Editas Medicine (EDIT) TD Cowen 46th Annual Health Care Conference summary

Company overview and strategic direction

• Focused on in vivo CRISPR gene editing, aiming for human proof of concept for EDIT-401 by end of year, 2026.

• Differentiated by targeting non-coding DNA to upregulate disease-mitigating proteins.

• Pivoted from ex vivo to in vivo editing for greater patient accessibility and lower costs.

• Funded into Q3 2027, with disciplined resource management.

• Key challenge is regulatory clarity in the CRISPR space, but recent FDA guidance is positive.
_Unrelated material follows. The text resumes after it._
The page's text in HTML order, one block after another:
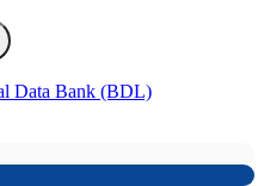
Data Bank (BDL)

EDIT-401 program and scientific rationale

• EDIT-401 targets LDLR gene to increase LDL receptor protein, reducing LDL cholesterol by up to 90% in preclinical models.

• Editing strategy informed by human genetics, specifically an Icelandic family with beneficial LDLR variants.
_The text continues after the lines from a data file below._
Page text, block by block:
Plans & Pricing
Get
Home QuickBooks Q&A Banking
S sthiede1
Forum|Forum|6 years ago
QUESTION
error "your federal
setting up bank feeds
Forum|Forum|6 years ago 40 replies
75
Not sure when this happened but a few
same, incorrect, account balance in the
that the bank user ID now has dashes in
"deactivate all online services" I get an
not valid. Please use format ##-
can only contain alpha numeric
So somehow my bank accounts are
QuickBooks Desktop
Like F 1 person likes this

• Non-human primate studies show rapid, durable, and well-tolerated LDL-C reduction.

• Mouse models confirm efficacy across various baseline LDL-C levels, including familial hypercholesterolemia genotypes.

• Human proof of concept data expected by year-end, with initial trials in heterozygous familial hypercholesterolemia patients.

Clinical development and market opportunity

• Initial trial aims to demonstrate safety (especially liver tolerability) and robust LDL-C reduction.

• Targeting patients refractory to current therapies, including those with familial hypercholesterolemia and established cardiovascular disease.

• European guidelines now recommend even lower LDL-C targets, increasing the addressable market.

• A 70%-90% LDL-C reduction is considered highly competitive and commercially attractive.

• Outpatient infusion and scalable LNP delivery offer payer and healthcare system advantages.